According to the American Heart Association, physical exertion combined with cold temperatures puts a person more at risk of having a heart attack. Furthermore, certain individuals are at a high risk of having a heart attack while engaging in this activity. One reason for this may be individuals tend to shovel early in the day, which is when stress hormones tend to be the highest. Both healthy people and those with a heart condition need to take this into consideration and avoid lifting shovelfuls of wet, heavy snow at all times, but especially during the morning hours.
Slips and Falls
Snow can be very slippery, particularly when the snow falls over ice that is already on the ground. Furthermore, a person may be so focused on removing the snow they pay less attention to where they are stepping. A slip or fall can lead to a person getting bruised and sore or it can lead to much worse, the breaking of one or more bones. People need to be very careful when they are shoveling snow to prevent injuries such as this.

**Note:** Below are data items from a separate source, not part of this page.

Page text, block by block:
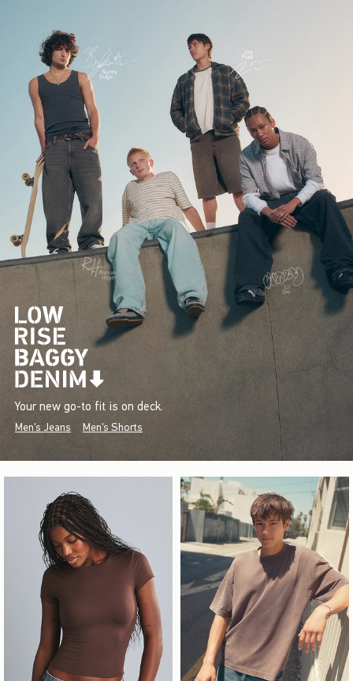
Your new go-to fit is on deck.
Men's Jeans Men's Shorts
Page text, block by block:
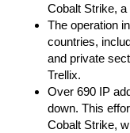
Cobalt Strike,
The operation
countries,
and private
Trellix.
Over 690 IP
down. This
Cobalt Strike,
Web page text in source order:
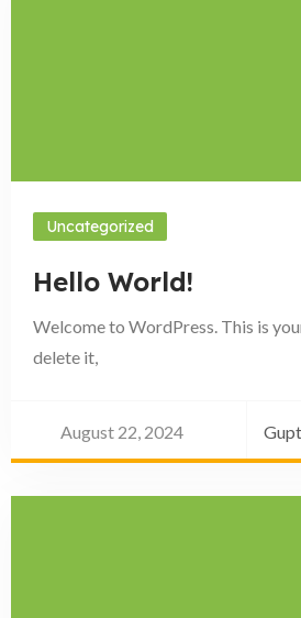
Uncategorized
Hello World!
Welcome to WordPress. This is
delete it,
August 22, 2024
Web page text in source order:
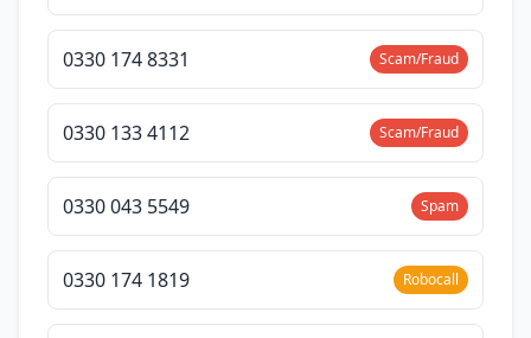
0330 174 8331 Scam/Fraud
0330 133 4112 Scam/Fraud
0330 043 5549 Spam
0330 174 1819 Robocall
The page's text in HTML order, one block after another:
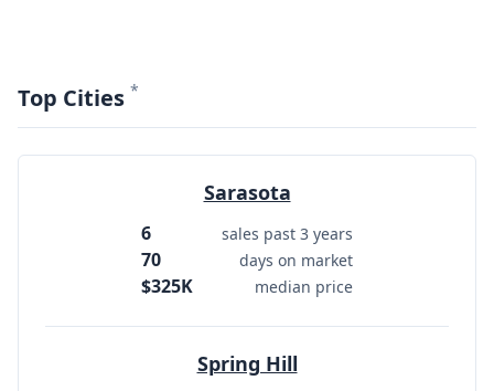
Top Cities *
Sarasota
6 sales past 3 years
70 days on market
$325K median price
Spring Hill
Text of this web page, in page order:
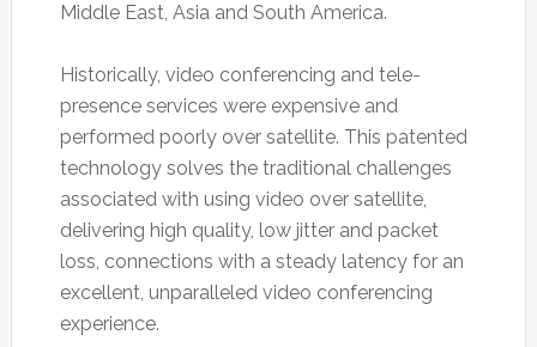
Middle East, Asia and South America.
Historically, video conferencing and tele-
presence services were expensive and
performed poorly over satellite. This patented
technology solves the traditional challenges
associated with using video over satellite,
delivering high quality, low jitter and packet
loss, connections with a steady latency for an
excellent, unparalleled video conferencing
experience.
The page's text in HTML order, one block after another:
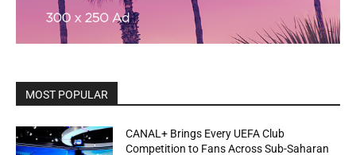
MOST POPULAR
CANAL+ Brings Every UEFA Club
Competition to Fans Across Sub-Saharan
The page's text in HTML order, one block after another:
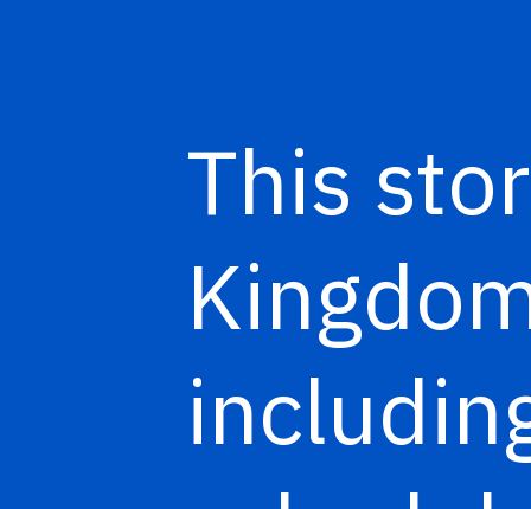
This
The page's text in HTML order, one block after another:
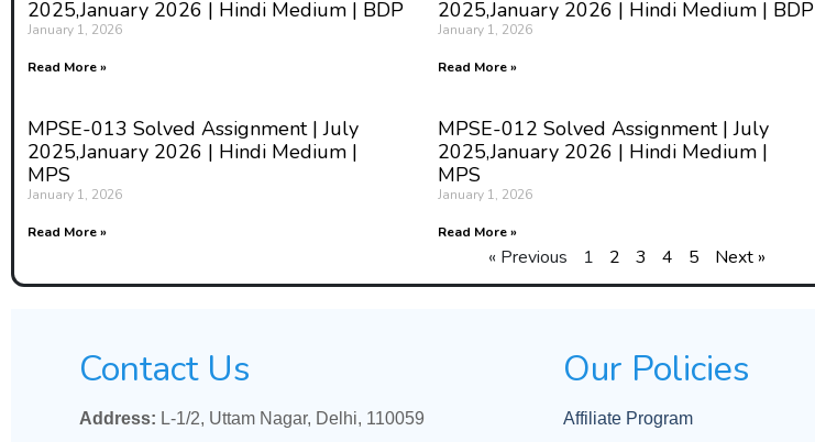
2025,January 2026 | Hindi Medium | BDP
January 1, 2026
Read More »
2025,January 2026 | Hindi Medium | BDP
January 1, 2026
Read More »
MPSE-013 Solved Assignment | July
2025,January 2026 | Hindi Medium |
MPS
January 1, 2026
Read More »
MPSE-012 Solved Assignment | July
2025,January 2026 | Hindi Medium |
MPS
January 1, 2026
Read More »
« Previous 1 2 3 4 5 Next »
Contact Us
Address: L-1/2, Uttam Nagar, Delhi, 110059
Our Policies
Affiliate Program
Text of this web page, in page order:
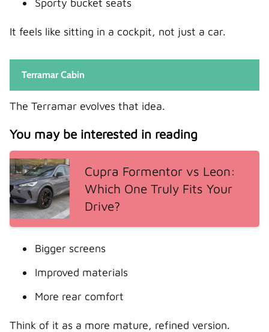
Sporty bucket seats
It feels like sitting in a cockpit, not just a car.
Terramar Cabin
The Terramar evolves that idea.
You may be interested in reading
Cupra Formentor vs Leon:
Which One Truly Fits Your
Drive?
Bigger screens
Improved materials
More rear comfort
Think of it as a more mature, refined version.
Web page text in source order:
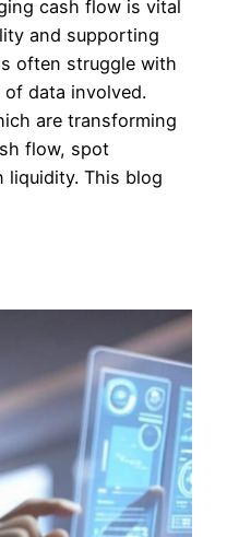
cash flow is vital
and supporting
often struggle with
data involved.
are transforming
flow, spot
liquidity. This blog
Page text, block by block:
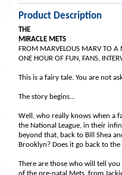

Back injuries remain the most common injury reported with the shoveling of snow. Brad Coffiner of Cornell University’s ergonomic department reports the L5/S1 disc remains the area most at risk of an injury during this activity. In fact, most injuries that are reported after shoveling snow are those that affect the back. Low back pain remains a problem for tens of millions of Americans, yet the problems they experience aren’t a result of a fracture or underlying disease or disorder. When muscles aren’t adequately warmed up before shoveling snow or when they are under-conditioned, a person is more at risk of this type of injury when they shovel snow.

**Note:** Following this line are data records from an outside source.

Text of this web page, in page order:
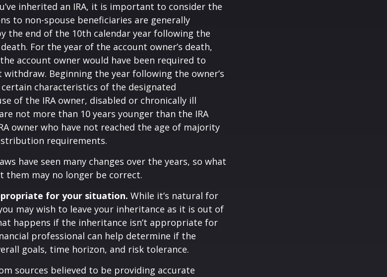
inherited an IRA, it is important to consider the
to non-spouse beneficiaries are generally
the end of the 10th calendar year following the
For the year of the account owner’s death,
account owner would have been required to
Beginning the year following the owner’s
characteristics of the designated
of the IRA owner, disabled or chronically ill
not more than 10 years younger than the IRA
owner who have not reached the age of majority
requirements.
have seen many changes over the years, so what
them may no longer be correct.
for your situation. While it’s natural for
may wish to leave your inheritance as it is out of
happens if the inheritance isn’t appropriate for
professional can help determine if the
goals, time horizon, and risk tolerance.
sources believed to be providing accurate
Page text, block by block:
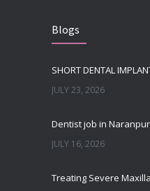
Blogs
JULY 23, 2026
JULY 16, 2026
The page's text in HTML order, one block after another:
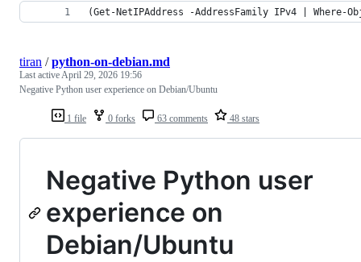
(Get-NetIPAddress -AddressFamily IPv4 |
1 file 0 forks 63 comments 48 stars
tiran /python-on-debian.md
Last activeApril 29, 2026 19:56
Negative Python user experience on Debian/Ubuntu
Negative Python user
experience on
Debian/Ubuntu
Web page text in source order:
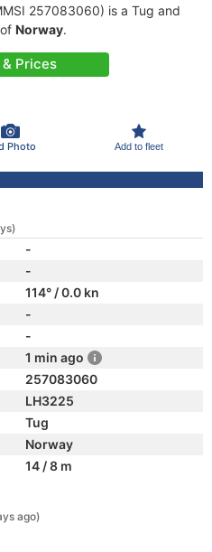
257083060) is a Tug and
Norway.
& Prices
Photo Add to fleet
-
-
114° / 0.0 kn
-
-
1 min ago
257083060
LH3225
Tug
Norway
14 / 8 m
ago)
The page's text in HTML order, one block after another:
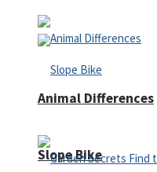
Slope Bike
Animal Differences
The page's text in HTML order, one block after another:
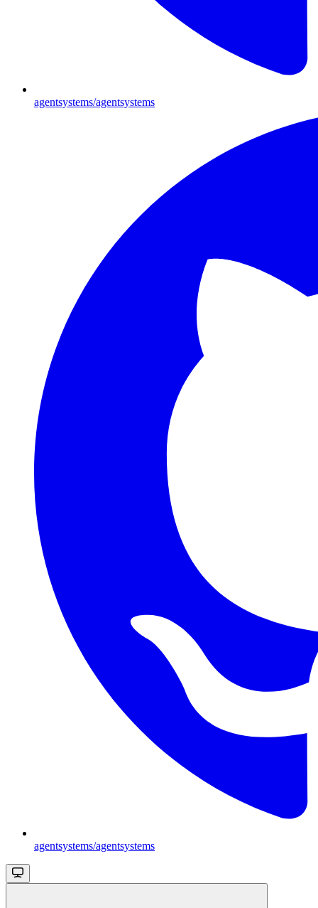
agentsystems/agentsystems
agentsystems/agentsystems
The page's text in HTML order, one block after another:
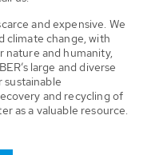
and expensive. We
climate change, with
nature and humanity,
large and diverse
and recycling of
as a valuable resource.
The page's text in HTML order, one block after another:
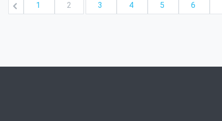
1 2 3 4 5 6
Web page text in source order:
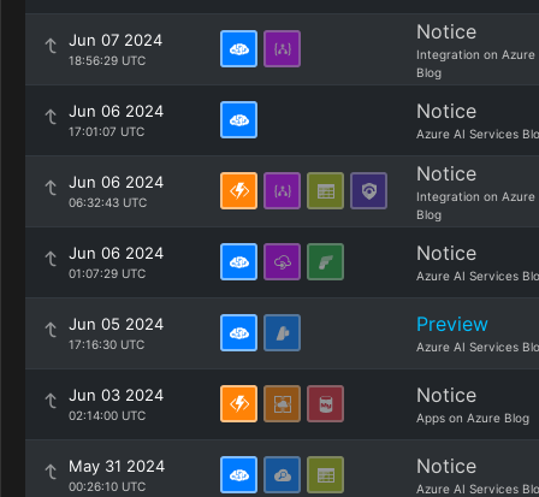
Jun 07 2024
18:56:29 UTC
Notice
Integration on Azure
Blog
Jun 06 2024
17:01:07 UTC
Notice
Azure AI Services
Jun 06 2024
06:32:43 UTC
Notice
Integration on Azure
Blog
Jun 06 2024
01:07:29 UTC
Notice
Azure AI Services
Jun 05 2024
17:16:30 UTC
Preview
Azure AI Services
Jun 03 2024
02:14:00 UTC
Notice
Apps on Azure Blog
May 31 2024
00:26:10 UTC
Notice
Azure AI Services
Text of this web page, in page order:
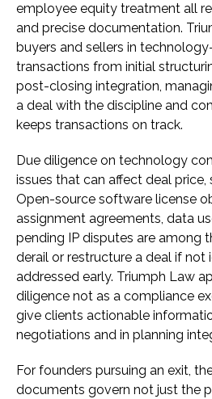
employee equity treatment all
and precise documentation.
buyers and sellers in
transactions from initial
post-closing integration,
a deal with the discipline and
keeps transactions on track.
Due diligence on technology
issues that can affect deal price,
Open-source software license
assignment agreements, data
pending IP disputes are among
derail or restructure a deal if not
addressed early. Triumph Law
diligence not as a compliance
give clients actionable
negotiations and in planning
For founders pursuing an exit,
documents govern not just the
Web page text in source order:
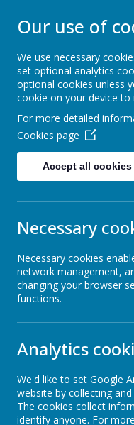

Before shoveling snow, be sure to warm up properly. Do this for a minimum of ten minutes to ensure the body is ready to tackle the heavy snow. Light aerobic activity is perfect for warming up, and the core muscles in the abdomen need to be part of the process. They help to keep a person stable when shoveling the snow.
Of course, the easiest way to avoid an injury while shoveling snow is to pay someone to do this job for you. A professional snow removal service becomes of great help at this time, as the employees are trained to reduce the risk of injury as they complete the task. Contact a company offering this service to learn more about how they can be of help during the winter months. The money spent is well worth it when one considers the dangers to their health and the benefits of avoiding them.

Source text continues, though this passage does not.